Technology news in brief

California pushes for phone ‘kill switch’

SAN FRANCISCO - Legislation unveiled Friday in California would require smartphones and other mobile devices to have a “kill switch” to render them inoperable if lost or stolen.

State Sen. Mark Leno, San Francisco District Attorney George Gascon and other elected and law enforcement officials said the bill, if passed, would require mobile devices sold in or shipped to California to have the anti-theft devices starting next year.

Leno called on the wireless industry to step up as smartphone robberies have surged to an all-time high in California.

Leno and Gascon said they believe the bill would be the first of its kind in the U.S. Gascon has given manufacturers a June deadline to come up with solutions to curb the theft of smartphones.

The CTIA-The Wireless Association, a trade group for wireless providers, said a permanent kill switch has serious risks, including potential vulnerability to hackers who could disable mobile devices and lock out not only individuals’ phones but also phones used by entities such as the Department of Defense, Homeland Security and law enforcement agencies.

The association has been working on a national stolen-phone database that launched in November to remove any market for stolen smartphones.

Almost one in three U.S. robberies involve phone theft, according to the Federal Communications Commission. Lost and stolen mobile devices - mostly smartphones - cost consumers more than $30 billion in 2012, the agency said in a study.

Google announces videoconference tool

MOUNTAIN VIEW, Calif. - Google is introducing a videoconferencing tool designed to make it easier and less expensive to hold face-to-face business meetings even if the participants are scattered in different locations.

The device, called “Chromebox For Meetings,” costs $999 in the United States and will be available in the coming weeks in Canada, the United Kingdom, Japan, Spain, France, Australia and New Zealand.

The $999 price includes technology support for the first year. Customers needing support after that will have to pay $250 annually. Chromebox For Meetings is being sold by Dell Inc., Hewlett-Packard Co. and AsusTek Computer Inc., all of which already sell an assortment of gear to corporate customers and government agencies.

Google Inc. said the box contains everything needed to set up a videoconferencing system that can connect people in up to 15 different locations. The company said someone simply needs to connect the device to a display screen and follow the instructions step by step.
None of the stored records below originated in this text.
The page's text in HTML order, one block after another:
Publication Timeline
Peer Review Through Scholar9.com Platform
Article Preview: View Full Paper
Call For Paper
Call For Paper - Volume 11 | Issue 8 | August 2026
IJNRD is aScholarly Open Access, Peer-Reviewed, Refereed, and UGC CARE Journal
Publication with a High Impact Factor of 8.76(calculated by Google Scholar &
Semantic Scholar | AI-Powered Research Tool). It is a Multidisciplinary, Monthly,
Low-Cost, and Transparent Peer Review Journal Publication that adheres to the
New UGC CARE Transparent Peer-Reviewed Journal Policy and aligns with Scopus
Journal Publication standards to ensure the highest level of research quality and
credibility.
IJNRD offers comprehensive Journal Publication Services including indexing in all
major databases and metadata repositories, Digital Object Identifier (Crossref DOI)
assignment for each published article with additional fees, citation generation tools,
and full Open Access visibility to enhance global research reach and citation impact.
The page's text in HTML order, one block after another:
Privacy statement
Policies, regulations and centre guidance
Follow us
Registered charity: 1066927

The videoconferencing kit relies on several existing Google products: the Chrome operating system based on the eponymous Web browser; the technology running Google’s free Hangouts video chat system; and a suite of applications that the company has been selling to businesses for several years.
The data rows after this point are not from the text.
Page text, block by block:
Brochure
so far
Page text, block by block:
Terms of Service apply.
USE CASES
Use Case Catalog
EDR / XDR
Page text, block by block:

The introduction of the new Chromebox also underscores Google’s commitment to continue stamping its brand on a variety of gadgets, just a week after announcing plans to sell its Motorola Mobility smartphone business to Lenovo Group Ltd. for $2.9 billion. Google bought Motorola in 2012 with aspirations of building it into an influential player in the growing smartphone-maker, but the deal turned into an expensive mistake.

  • The Associated Press

Motorola Mobility faces patent retrial

Google Inc.’s Motorola Mobility will face a new trial against patent-licensing firm Intellectual Ventures over mobile-device technology after a jury said it couldn’t agree on a verdict after two days of deliberations.
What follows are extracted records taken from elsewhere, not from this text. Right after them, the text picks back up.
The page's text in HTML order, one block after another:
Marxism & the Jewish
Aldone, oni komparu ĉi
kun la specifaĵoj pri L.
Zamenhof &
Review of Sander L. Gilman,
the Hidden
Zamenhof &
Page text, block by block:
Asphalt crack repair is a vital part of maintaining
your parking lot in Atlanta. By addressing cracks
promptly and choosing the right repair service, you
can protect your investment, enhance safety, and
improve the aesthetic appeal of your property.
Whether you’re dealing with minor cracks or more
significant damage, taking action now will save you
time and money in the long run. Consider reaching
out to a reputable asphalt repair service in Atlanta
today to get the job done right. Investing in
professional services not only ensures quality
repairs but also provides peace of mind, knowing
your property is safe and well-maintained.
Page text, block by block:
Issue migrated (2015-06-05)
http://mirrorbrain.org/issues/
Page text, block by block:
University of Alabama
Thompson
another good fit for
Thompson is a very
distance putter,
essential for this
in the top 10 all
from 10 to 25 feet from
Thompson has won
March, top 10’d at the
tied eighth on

U.S. District Judge Sue L. Robinson in Wilmington, Del., dismissed the panel of five men and five women Wednesday after sealing the courtroom from the public. Robinson declared a mistrial and called for a retrial after the jury failed to reach a unanimous decision, Bellevue, Wash.-based Intellectual Ventures said in a statement on its website.

The impasse leaves unresolved claims that Motorola Mobility infringed on three Intellectual Ventures patents covering mobile-phone technology. Google, whose Android operating system is the most popular platform for smartphones, has also fought claims that it uses technology belonging to Microsoft Corp.

Last month, Google announced plans to sell the Motorola phone business to China’s Lenovo Group Ltd., the world’s largest personal-computer-maker, for $2.91 billion. Google, based in Mountain View, Calif., will retain a majority of Motorola Mobility’s patent portfolio, with Lenovo receiving a license to the intellectual property.

Intellectual Ventures, co-founded by Nathan Myhrvold, a former chief strategist at software giant Microsoft, filed the suit against Motorola Mobility in October 2011, two months after Google said it would acquire the company for $12.5 billion, in the process picking up more than 17,000 patents that could be used to defend its Android software.

Intellectual Ventures said in its original complaint that it owned more than 35,000 intellectual property assets, with 3,000 of those patents and patent applications coming from the company’s own efforts in what Myhrvold has characterized as invention sessions.